Below are some entries; reproduce them exactly and leave every picture out.

[Data items]
--------------------

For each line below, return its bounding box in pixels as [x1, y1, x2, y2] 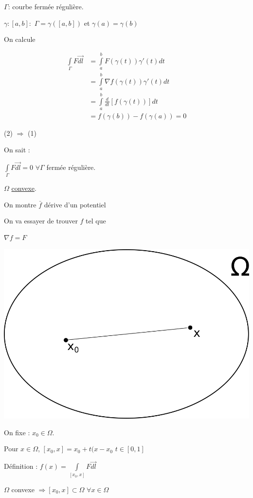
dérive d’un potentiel [44, 199, 106, 209]
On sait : [4, 145, 30, 154]
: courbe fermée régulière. [8, 1, 84, 11]
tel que [86, 216, 106, 226]
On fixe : [4, 427, 30, 437]
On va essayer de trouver [4, 216, 78, 226]
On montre [4, 199, 36, 209]
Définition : [4, 461, 38, 471]
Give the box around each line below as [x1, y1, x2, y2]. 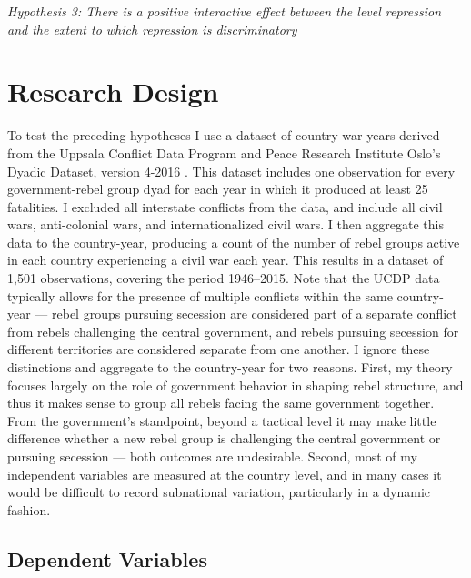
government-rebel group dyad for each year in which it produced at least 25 [7, 179, 428, 198]
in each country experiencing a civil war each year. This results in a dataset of [7, 250, 444, 269]
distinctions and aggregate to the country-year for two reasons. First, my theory [7, 358, 453, 377]
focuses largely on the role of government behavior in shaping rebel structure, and [7, 375, 464, 394]
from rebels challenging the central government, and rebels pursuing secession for [7, 321, 459, 340]
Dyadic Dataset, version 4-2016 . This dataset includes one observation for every [7, 161, 456, 180]
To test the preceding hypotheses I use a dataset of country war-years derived [7, 126, 440, 145]
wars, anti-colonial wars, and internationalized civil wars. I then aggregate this [7, 215, 445, 234]
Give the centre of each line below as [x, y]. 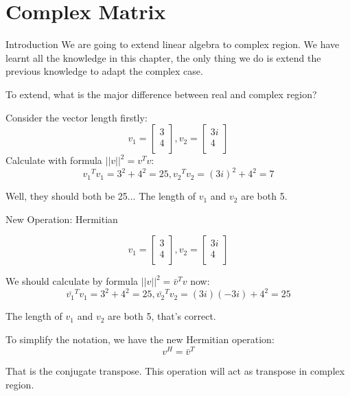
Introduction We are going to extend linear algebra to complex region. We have [173, 44]
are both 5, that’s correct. [162, 316]
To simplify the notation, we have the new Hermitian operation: [140, 339]
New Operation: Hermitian [62, 219]
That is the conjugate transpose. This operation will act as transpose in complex [175, 371]
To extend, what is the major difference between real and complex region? [161, 94]
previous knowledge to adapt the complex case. [104, 71]
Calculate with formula [54, 160]
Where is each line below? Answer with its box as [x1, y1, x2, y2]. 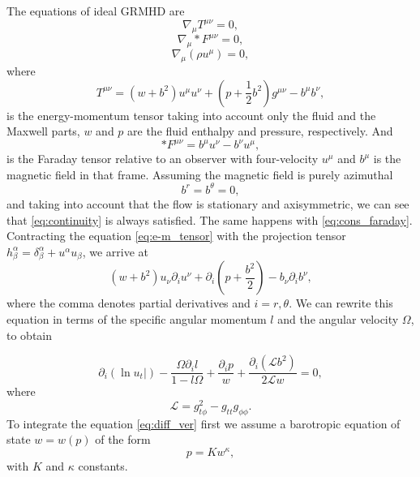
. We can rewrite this [289, 294, 393, 312]
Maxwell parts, [6, 122, 80, 140]
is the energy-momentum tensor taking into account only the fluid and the [6, 106, 376, 123]
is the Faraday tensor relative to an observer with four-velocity [6, 150, 319, 167]
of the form [95, 431, 151, 448]
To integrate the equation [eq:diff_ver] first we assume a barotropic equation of [6, 415, 401, 432]
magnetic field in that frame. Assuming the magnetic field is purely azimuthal [6, 165, 393, 183]
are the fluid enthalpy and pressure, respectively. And [127, 122, 393, 140]
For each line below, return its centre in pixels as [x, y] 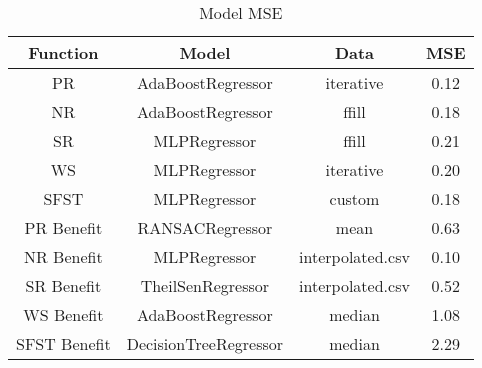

--------------------

→ **RESULT OF THE TASK**:
For each line below, return its bounding box in pixels as [x1, y1, x2, y2] 
dérive d’un potentiel [44, 199, 106, 209]
On sait : [4, 145, 30, 154]
: courbe fermée régulière. [8, 1, 84, 11]
tel que [86, 216, 106, 226]
On fixe : [4, 427, 30, 437]
On va essayer de trouver [4, 216, 78, 226]
On montre [4, 199, 36, 209]
Définition : [4, 461, 38, 471]
Give the box around each line below as [x1, y1, x2, y2]. 
government-rebel group dyad for each year in which it produced at least 25 [7, 179, 428, 198]
in each country experiencing a civil war each year. This results in a dataset of [7, 250, 444, 269]
distinctions and aggregate to the country-year for two reasons. First, my theory [7, 358, 453, 377]
focuses largely on the role of government behavior in shaping rebel structure, and [7, 375, 464, 394]
from rebels challenging the central government, and rebels pursuing secession for [7, 321, 459, 340]
Dyadic Dataset, version 4-2016 . This dataset includes one observation for every [7, 161, 456, 180]
To test the preceding hypotheses I use a dataset of country war-years derived [7, 126, 440, 145]
wars, anti-colonial wars, and internationalized civil wars. I then aggregate this [7, 215, 445, 234]
Give the centre of each line below as [x, y]. 
Introduction We are going to extend linear algebra to complex region. We have [173, 44]
are both 5, that’s correct. [162, 316]
To simplify the notation, we have the new Hermitian operation: [140, 339]
New Operation: Hermitian [62, 219]
That is the conjugate transpose. This operation will act as transpose in complex [175, 371]
To extend, what is the major difference between real and complex region? [161, 94]
previous knowledge to adapt the complex case. [104, 71]
Calculate with formula [54, 160]
Where is each line below? Answer with its box as [x1, y1, x2, y2]. 
. We can rewrite this [289, 294, 393, 312]
Maxwell parts, [6, 122, 80, 140]
is the energy-momentum tensor taking into account only the fluid and the [6, 106, 376, 123]
is the Faraday tensor relative to an observer with four-velocity [6, 150, 319, 167]
of the form [95, 431, 151, 448]
To integrate the equation [eq:diff_ver] first we assume a barotropic equation of [6, 415, 401, 432]
magnetic field in that frame. Assuming the magnetic field is purely azimuthal [6, 165, 393, 183]
are the fluid enthalpy and pressure, respectively. And [127, 122, 393, 140]
For each line below, return its centre in pixels as [x, y] 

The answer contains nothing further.